* **WHAT TO PRODUCE**: All lines in the data below carrying the string "debug" are to be located and copied.

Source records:
"""
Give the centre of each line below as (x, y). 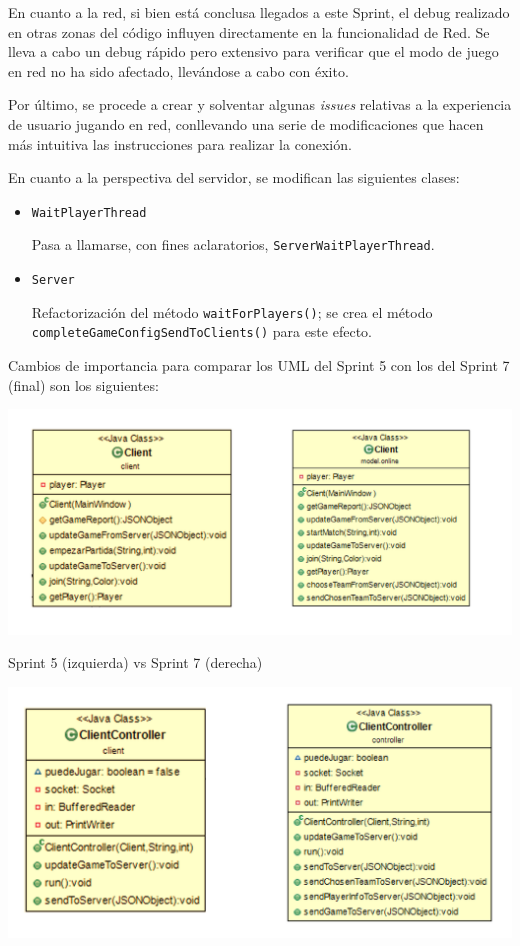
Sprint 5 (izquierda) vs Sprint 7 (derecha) (135, 662)
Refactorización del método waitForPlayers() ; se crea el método (232, 311)
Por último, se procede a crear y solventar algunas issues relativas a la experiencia (260, 104)
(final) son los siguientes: (83, 384)
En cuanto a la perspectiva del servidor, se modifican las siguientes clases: (234, 177)
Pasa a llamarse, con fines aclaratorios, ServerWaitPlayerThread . (233, 244)
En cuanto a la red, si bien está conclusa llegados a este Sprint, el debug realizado (259, 12)
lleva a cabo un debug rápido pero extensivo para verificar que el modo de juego (253, 51)
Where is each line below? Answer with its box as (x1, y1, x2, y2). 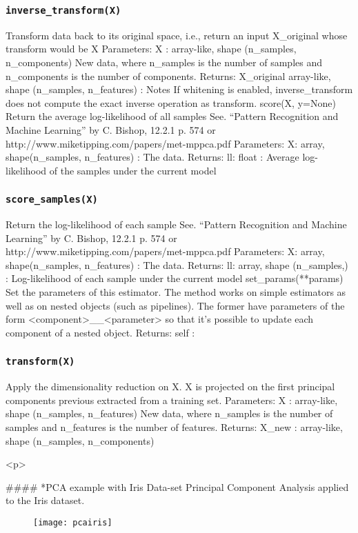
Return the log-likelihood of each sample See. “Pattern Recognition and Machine (6, 217, 347, 232)
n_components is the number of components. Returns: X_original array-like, (6, 68, 331, 83)
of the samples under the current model (49, 163, 217, 177)
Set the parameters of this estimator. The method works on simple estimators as (6, 285, 346, 299)
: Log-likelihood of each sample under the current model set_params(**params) (6, 271, 344, 285)
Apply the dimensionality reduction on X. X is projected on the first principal (6, 379, 335, 394)
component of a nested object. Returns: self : (6, 325, 195, 339)
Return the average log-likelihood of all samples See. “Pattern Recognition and (6, 109, 339, 123)
"""
* **WRITTEN ANSWER**:
En cuanto a la red, si bien está conclusa llegados a este Sprint, el debug realizado (259, 12)
lleva a cabo un debug rápido pero extensivo para verificar que el modo de juego (253, 51)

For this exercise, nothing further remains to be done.